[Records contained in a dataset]
——
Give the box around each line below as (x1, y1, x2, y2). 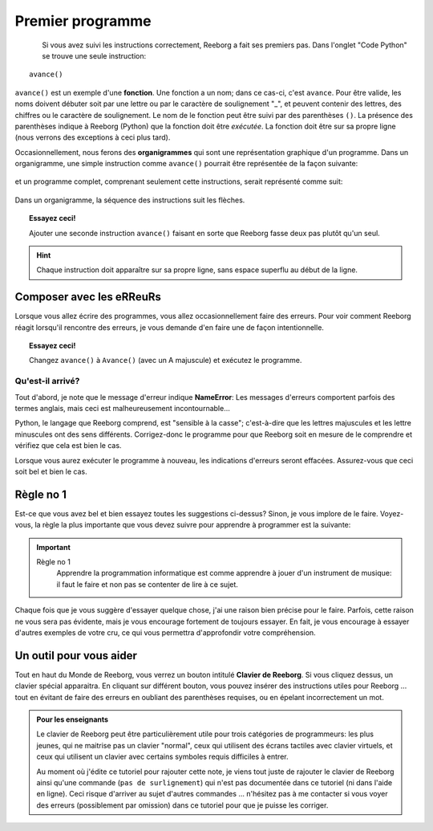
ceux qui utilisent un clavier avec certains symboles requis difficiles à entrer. (36, 752, 289, 762)
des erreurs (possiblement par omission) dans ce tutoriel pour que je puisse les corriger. (36, 800, 329, 810)
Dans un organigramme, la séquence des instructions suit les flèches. (14, 195, 245, 205)
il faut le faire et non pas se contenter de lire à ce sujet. (56, 579, 238, 589)
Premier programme (14, 12, 152, 30)
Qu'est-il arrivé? (14, 376, 80, 387)
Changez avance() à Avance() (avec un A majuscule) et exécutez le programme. (29, 356, 302, 365)
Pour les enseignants (36, 715, 108, 724)
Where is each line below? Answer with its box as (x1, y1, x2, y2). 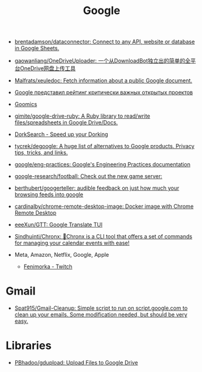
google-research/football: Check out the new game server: (14, 173, 162, 180)
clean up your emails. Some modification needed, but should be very (14, 311, 188, 318)
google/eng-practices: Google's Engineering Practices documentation (14, 161, 191, 168)
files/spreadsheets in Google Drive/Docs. (14, 119, 118, 126)
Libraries (5, 339, 52, 352)
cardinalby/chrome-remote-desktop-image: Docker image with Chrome (14, 202, 194, 210)
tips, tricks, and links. (14, 149, 68, 156)
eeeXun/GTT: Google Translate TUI (14, 221, 103, 229)
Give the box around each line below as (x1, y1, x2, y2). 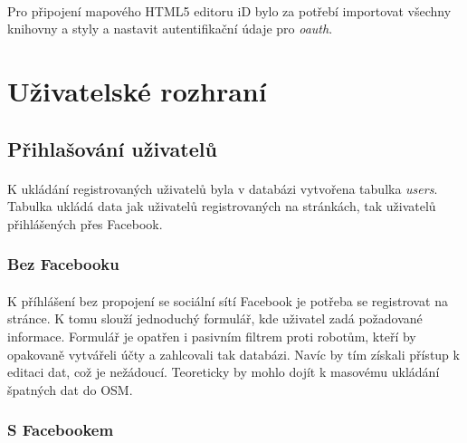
——
#### Problem:
Begin the copy at the line containing "google/eng-practices: Google's Engineering" and end it at the last line of the records; transcribe exactly and exclude pictures.

#### Task output:
google/eng-practices: Google's Engineering Practices documentation (14, 161, 191, 168)
files/spreadsheets in Google Drive/Docs. (14, 119, 118, 126)
Libraries (5, 339, 52, 352)
cardinalby/chrome-remote-desktop-image: Docker image with Chrome (14, 202, 194, 210)
tips, tricks, and links. (14, 149, 68, 156)
eeeXun/GTT: Google Translate TUI (14, 221, 103, 229)
Give the box around each line below as (x1, y1, x2, y2). 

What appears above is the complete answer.